007

Kana mengernyitkan dahinya, mempertajam pendengarannya.

Dia mendengar sebuah tangisan tak jauh dari tempatnya berdiri. Iya, meski Tuhan tidak memberinya kesempatan untuk melihat tetapi dia diberi anugerah dengan indra yang lain yang lebih peka.

Dia melangkahkan kakinya dengan hati-hati. Kana memang sengaja tak memakai tongkat agar dia tidak dikasihani orang lain.

Dia menggerakkan tangannya dan tak sengaja mengenai seseorang.

Orang yang merasakan sentuhan tangan Kana menghapus air matanya dan berbalik.

“Loh? Lo cewek yang kemaren gue serempet kan?” Tanya orang itu.

Kana tersenyum, dia mengenali suara itu.

“Iya, kamu ngapain disini?” Kana melangkah memutari bangku taman dan duduk disebelah Juan. Ya, dia adalah Juan.

“Cari angin.” Jawab Juan singkat.

Tiba-tiba tangan Kana terangkat meraih pipi Juan.

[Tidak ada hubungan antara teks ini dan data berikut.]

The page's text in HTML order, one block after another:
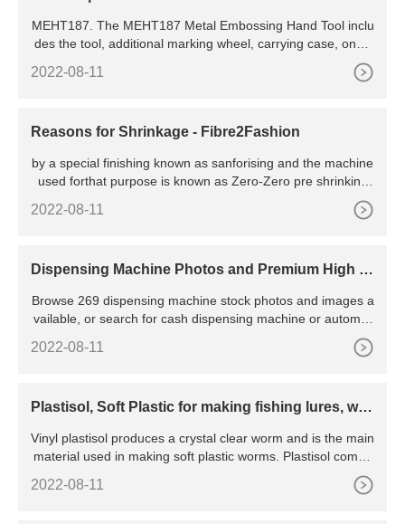
MEHT187. The MEHT187 Metal Embossing Hand Tool inclu
des the tool, additional marking wheel, carrying case, one r
oll each META (aluminum), and METS (stainless steel) tap
e. The Embossing Tool is lightweight, compact, portable, an
2022-08-11
Reasons for Shrinkage - Fibre2Fashion
by a special finishing known as sanforising and the machine
used forthat purpose is known as Zero-Zero pre shrinking
machine. Cottonhas the property of swelling in water and thi
2022-08-11
Dispensing Machine Photos and Premium High R
Browse 269 dispensing machine stock photos and images a
vailable, or search for cash dispensing machine or automat
ed dispensing machine to find more great stock photos and
pictures. cash dispensing machine.
2022-08-11
Plastisol, Soft Plastic for making fishing lures, wor
Vinyl plastisol produces a crystal clear worm and is the main
material used in making soft plastic worms. Plastisol comes
in liquid form and must be heated to about 325 degrees and
allowed to cool for it to become solid. Use with injection and
2022-08-11

Jari lentiknya mengusap beberapa kali disana. “Bohong, kamu nangis kan?” Cercah Kana saat merasakan pipi Juan yang basah karena bekas air mata.

Juan mengerjap, menatap mata coklat milik Kana yang terlihat sangat indah meski dengan kekosongan yang terlihat disana.

Juan menghela napas, menurunkan tangan Kana.

“Eh maaf, aku ga bermaksud lancang.” Gadis itu menunduk bersalah.

“Gapapa, gue agak kaget aja. Baru kali ini gue ketauan nangis sama orang.”

Hati Kana mengenyuh. “Kamu ada masalah?”

Juan menggeleng. “Gapapa.”

Kana tersenyum, dia paham. Lelaki di sampingnya ini pasti tidak percaya untuk mengeluh kepada orang baru yang tiba-tiba saja bertanya perihal masalah yang dialaminya.

“Apapun itu, kamu pasti bisa lewatinnya. Percaya deh, akan selalu ada hikmah dibalik semua yang terjadi. Everything happens with a reason.” Ucap Kana dengan sebuah senyuman.

Setelah bertahun-tahun mama Juan pergi akhirnya dia melihat lagi sebuah senyuman tulus yang menenangkan hatinya.

“Ohiya, gue Juan. Juan Ivander.” Tangan Juan terulur.

“Aku Kanaya Belvana, panggil Kana aja.” Jawab Kanaya masih dengan senyuman di wajah cantiknya.

Juan memiringkan kepalanya, menarik tangannya yang tadi menunggu sambutan dari tangan gadis itu. Dia lagi-lagi lupa bahwa Kanaya tidak bisa melihat.

“Lo ngapain disini?”

“Aku emang sering kesini kalau sore, kamu nyerempet aku kemaren kan disini juga.” Kana terkekeh mengingat kejadian beberapa hari yang lalu.

Juan meringis. “Sorry.”

Kana tertawa. “Gapapa kok.”

Lagi, Juan terpaku melihat tawa Kanaya. Bagaimana bisa gadis itu bisa tersenyum dan tertawa tanpa beban bahkan saat keadaannya yang seperti sekarang?

Juan penasaran, pernahkah gadis itu mengeluh dan merasa lelah hingga rasanya ingin menyerah dengan kehidupan?

Apakah setiap malam Kana menangisi kehidupan tidak adil yang diberikan Tuhan kepadanya?

Juan merasa kecil di dekat gadis ini.

“Kamu ini, anak sekolah ya?” Tanya Kana.

Juan mengangguk dengan spontan. “I-iya, SMA.”

“Seru pasti ketemu orang sebaya kamu.”

Juan tersenyum. Engga juga.

“Eh udah hampir gelap, gue anterin balik ya?”

“Gapapa? Ga ngerepotin kan?”

“Engga.”

Kana kembali tersenyum. “Yaudah, makasih ya Juan.”